[Records excerpted from a collection]
-*-
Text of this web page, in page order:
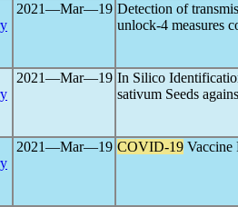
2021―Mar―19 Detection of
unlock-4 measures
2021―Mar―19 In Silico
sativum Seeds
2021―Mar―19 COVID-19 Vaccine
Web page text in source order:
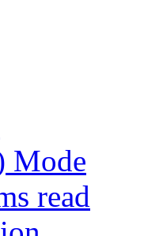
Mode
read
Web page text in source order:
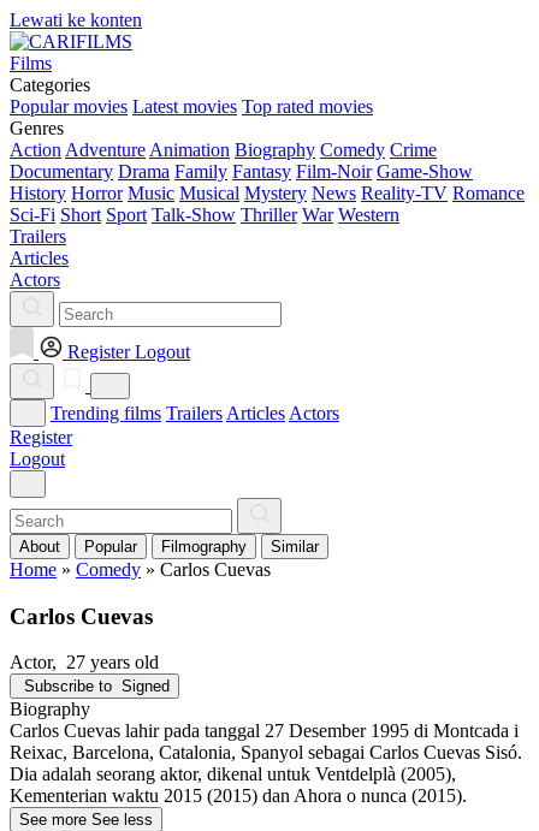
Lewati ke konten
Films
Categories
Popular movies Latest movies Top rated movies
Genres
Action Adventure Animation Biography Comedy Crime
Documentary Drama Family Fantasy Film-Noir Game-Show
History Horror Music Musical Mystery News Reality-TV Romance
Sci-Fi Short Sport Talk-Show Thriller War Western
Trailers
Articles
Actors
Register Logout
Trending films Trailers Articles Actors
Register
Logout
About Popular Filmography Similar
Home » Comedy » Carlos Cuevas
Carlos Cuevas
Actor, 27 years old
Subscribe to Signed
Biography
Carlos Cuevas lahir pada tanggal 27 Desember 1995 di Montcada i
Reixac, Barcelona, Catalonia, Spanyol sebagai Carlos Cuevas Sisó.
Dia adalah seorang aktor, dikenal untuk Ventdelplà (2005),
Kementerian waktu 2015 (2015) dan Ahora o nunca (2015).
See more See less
-*-
> **Work task**
Although the records hold pictures, return only what remains, word for word.

> **Problem solution**
Text of this web page, in page order:
2021―Mar―19 Detection of
unlock-4 measures
2021―Mar―19 In Silico
sativum Seeds
2021―Mar―19 COVID-19 Vaccine
Web page text in source order:
Mode
read
Web page text in source order:
Lewati ke konten
Films
Categories
Popular movies Latest movies Top rated movies
Genres
Action Adventure Animation Biography Comedy Crime
Documentary Drama Family Fantasy Film-Noir Game-Show
History Horror Music Musical Mystery News Reality-TV Romance
Sci-Fi Short Sport Talk-Show Thriller War Western
Trailers
Articles
Actors
Register Logout
Trending films Trailers Articles Actors
Register
Logout
About Popular Filmography Similar
Home » Comedy » Carlos Cuevas
Carlos Cuevas
Actor, 27 years old
Subscribe to Signed
Biography
Carlos Cuevas lahir pada tanggal 27 Desember 1995 di Montcada i
Reixac, Barcelona, Catalonia, Spanyol sebagai Carlos Cuevas Sisó.
Dia adalah seorang aktor, dikenal untuk Ventdelplà (2005),
Kementerian waktu 2015 (2015) dan Ahora o nunca (2015).
See more See less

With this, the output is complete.